Pourquoi ? La réponse est à chercher dans le passé de chacun. Derrière des différences de réaction qui pourraient apparaître comme le fruit du hasard, se cachent en fait des motifs propres au passé et à la vie de chaque individu.

Les expériences passées, qu’elles soient conscientes ou inconscientes, sont stockées dans notre cerveau. Si quelque chose nous a procuré un sentiment positif, tout ce qui nous rappellera cette expérience à l’avenir reproduira cette sensation de bien-être.

Si en revanche nous vivons une expérience négative, toute situation qui à l’avenir rappellera ce sentiment désagréable produira les mêmes effets, avec plus ou moins d’intensité. Il est alors très surprenant de constater tout ce que nous pouvons associer à une situation donnée au cours de notre vie.

Votre organisme ne réagit donc pas simplement aux situations de stress lorsque vous les vivez.

Prenons un exemple simpliste. Alors que vous vous reposez tranquillement dans le jardin, vous êtes attaqué par un chien. Votre cerveau est programmé de telle sorte qu’il prenne soin de vous et qu’il vous protège des dangers. C’est pourquoi, afin d’éviter que cette situation effrayante se reproduise à l’avenir, il garde en mémoire chaque détail de cette situation.

Imaginez votre cerveau classant les événements dans un dossier et apposant dessus une étiquette en fonction qu’il les considère comme sûr ou dangereux. L’agression du chien ira directement dans le dossier des situations dangereuses.
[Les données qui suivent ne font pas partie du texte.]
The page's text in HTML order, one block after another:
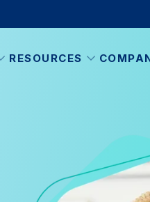
RESOURCES
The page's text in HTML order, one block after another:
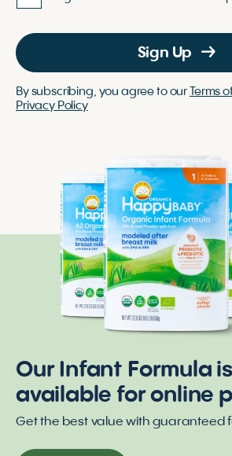
Sign Up
By subscribing, you agree to our Terms
Privacy Policy
Our Infant Formula
available for online
Get the best value with guaranteed
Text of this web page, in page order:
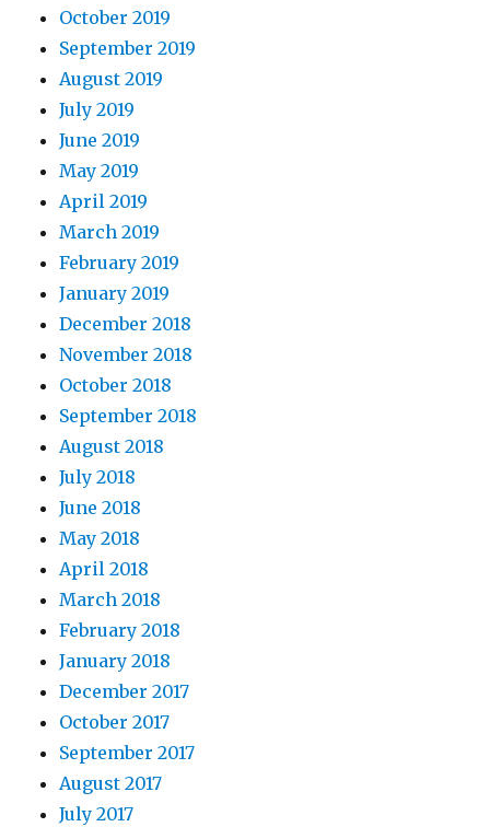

Mais notre cerveau ne fait pas que se souvenir que l’attaque du chien est dangereuse. Il enregistre également tous les détails annexes à l’expérience vécue : les fleurs, les couleurs, le sentiment d’enchantement et d’abandon dans lequel vous étiez pour ne pas vous apercevoir que le chien approchait.

Notre cerveau associe ces détails à la notion de danger afin de nous avertir à temps la prochaine fois qu’il détectera un signal similaire.
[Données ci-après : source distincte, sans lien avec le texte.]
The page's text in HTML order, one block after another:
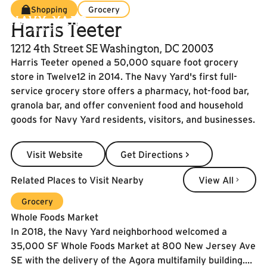
Shopping Grocery
Harris Teeter
1212 4th Street SE Washington, DC 20003
Harris Teeter opened a 50,000 square foot grocery
store in Twelve12 in 2014. The Navy Yard's first full-
service grocery store offers a pharmacy, hot-food bar,
granola bar, and offer convenient food and household
goods for Navy Yard residents, visitors, and businesses.
Visit Website
Visit Website
Get Directions >
Get Directions >
Related Places to Visit Nearby
View All
View All
Grocery
Whole Foods Market
In 2018, the Navy Yard neighborhood welcomed a
35,000 SF Whole Foods Market at 800 New Jersey Ave
SE with the delivery of the Agora multifamily building.
Learn More
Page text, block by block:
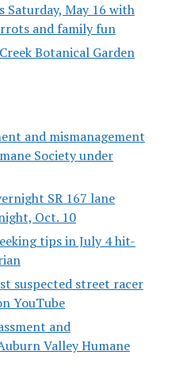
Saturday, May 16 with
and family fun
Botanical Garden
and mismanagement
Society under
SR 167 lane
Oct. 10
tips in July 4 hit-
suspected street racer
YouTube
and
Valley Humane
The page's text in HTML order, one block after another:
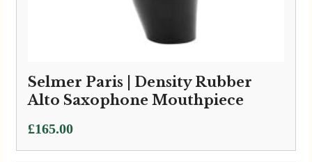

Par conséquent, même des années plus tard, votre cerveau continuera à associer le fait de regarder les fleurs dans le jardin à une situation de danger. Ce n’est peut-être pas logique, ni rationnel, car vous savez bien qu’un chien prêt à attaquer ne se cache pas dans chaque jardin. Pour autant, votre cerveau a gardé cela en mémoire dans ses sphères profondes, sans que vous puissiez aujourd’hui avoir accès à ces données de manière consciente.

Il s’agit d’un exemple pour lequel il est assez facile de nous convaincre que nous ne sommes pas réellement en situation de danger. Mais en général nous enregistrons des situations de stress telles, qu’il n’est pas aussi aisé de distinguer l’événement concret de la peur ou du sentiment négatif qui y est lié.

Si effectivement la situation n’est souvent pas dangereuse, nous réagissons pourtant en général comme si nous nous trouvions en situation de danger. Nous portons en nous cette trace émotionnelle, selon laquelle nous avons réagi lors d’une situation similaire passée. Cela peut nous empêcher de changer quelque chose, bien que nous le voulions.

Si nous admettons que le moteur principal de nos actes ne se trouve pas au niveau conscient, mais plus profondément en nous, alors il est plus aisé de comprendre pourquoi notre volonté, si facile à activer au niveau conscient, n’est pas capable de dépasser tous nos modèles de comportement.

Si en revanche nous commençons à nous flageller parce que nous ne sommes pas capables de nous sortir d’une situation, que nous sommes pris d’un sentiment de honte ou de culpabilité en raison de notre prétendue “faiblesse” ou impuissance, nous ne faisons que compliquer le processus de changement. Pourtant, peut-être qu’il faudrait simplement changer d’approche.

Si le subconscient a un rôle si important, se pose alors la question des moyens pour y accéder. Puisqu’il est “subconscient”, nous ne pouvons pas y accéder en état de conscience éveillée. C’est sur cette base que reposent les méthodes qui associent au changement l’état méditatif, qui permet d’atteindre les sphères profondes de notre conscience et les données du subconscient.